ReplyDeleteWould you believe you are the first person to comment on this blog since I started it at the New Year? I was starting to think no one would ever notice...
DeleteAnyway, while some parts of Frontierland do depict a desert environment, it's by no means the only or even the dominant theme for the whole area. Literal, liquid water plays an important role in nearly all of its attractions. The Mark Twain, Columbia, and canoes circle the river, while the rafts cross it. Big Thunder Mountain--which is definitely a desert setting, make no mistake--has its pools and sluices and the little squirting jets under the dinosaur skeleton. And the ranch has those banks of faucets for hand-washing before and after you visit the animals.
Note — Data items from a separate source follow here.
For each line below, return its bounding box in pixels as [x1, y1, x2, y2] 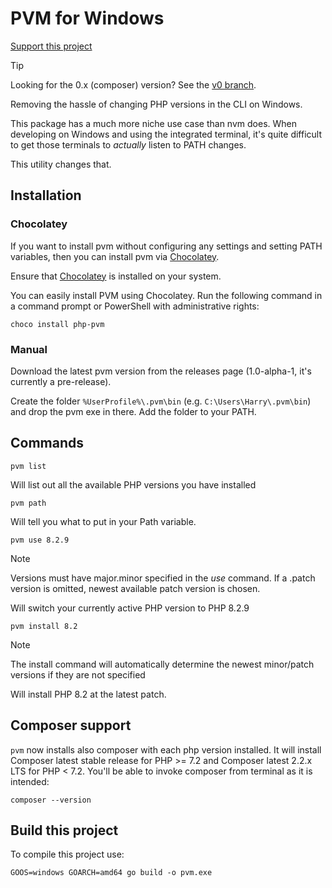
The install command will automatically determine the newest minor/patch [10, 658, 315, 670]
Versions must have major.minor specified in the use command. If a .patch [10, 572, 316, 584]
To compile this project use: [10, 848, 125, 861]
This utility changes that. [10, 158, 112, 170]
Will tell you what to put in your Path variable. [10, 515, 197, 527]
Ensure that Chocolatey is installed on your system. [10, 270, 222, 282]
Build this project [10, 822, 119, 839]
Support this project [10, 40, 93, 52]
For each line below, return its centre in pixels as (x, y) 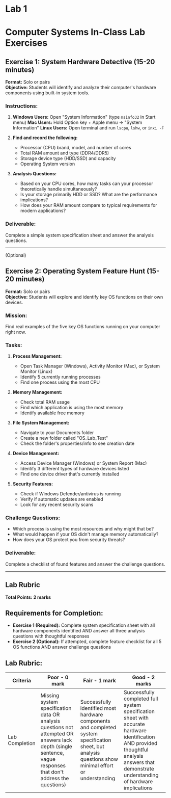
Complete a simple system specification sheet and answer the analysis (80, 235)
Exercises (26, 43)
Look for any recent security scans (57, 504)
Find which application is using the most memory (72, 408)
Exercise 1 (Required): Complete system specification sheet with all (84, 625)
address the (55, 779)
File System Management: (41, 423)
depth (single (56, 747)
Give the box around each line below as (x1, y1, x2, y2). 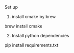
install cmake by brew (11, 14, 56, 19)
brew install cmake (4, 23, 43, 29)
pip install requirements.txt (4, 42, 59, 48)
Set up (4, 4, 18, 10)
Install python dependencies (11, 33, 69, 38)
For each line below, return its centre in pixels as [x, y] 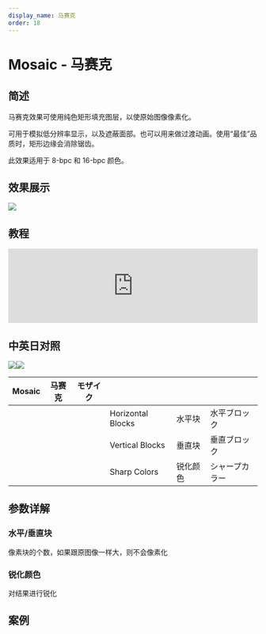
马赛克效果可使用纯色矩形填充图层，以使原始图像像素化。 [102, 116]
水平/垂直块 [30, 533]
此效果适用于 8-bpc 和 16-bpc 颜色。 [68, 160]
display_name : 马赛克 [42, 15]
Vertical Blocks [137, 445]
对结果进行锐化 [32, 593]
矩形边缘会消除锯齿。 [64, 143]
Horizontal [129, 413]
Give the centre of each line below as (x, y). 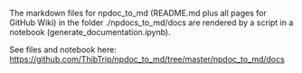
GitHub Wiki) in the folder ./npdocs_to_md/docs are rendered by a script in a (151, 23)
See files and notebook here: (63, 50)
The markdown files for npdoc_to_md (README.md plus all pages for (138, 13)
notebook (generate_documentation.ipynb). (90, 32)
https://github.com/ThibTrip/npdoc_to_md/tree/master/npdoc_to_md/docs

If you consider New Orleans Square and Critter Country to be "suburbs" of Frontierland (I don't really, but many people do), there's also Pirates of the Caribbean and Splash Mountain. There's open water all over the park, but Frontierland makes the most use of it for the largest percentage of attractions.
Thanks for commenting and keep reading!
Personally, I think of Critter Country as a suburb of Frontierland but I prefer to think of New Orleans Square as a suburb of Main Street.
DeleteI can see that...although it's awkward to have a "suburb" that's not directly connected to the main area.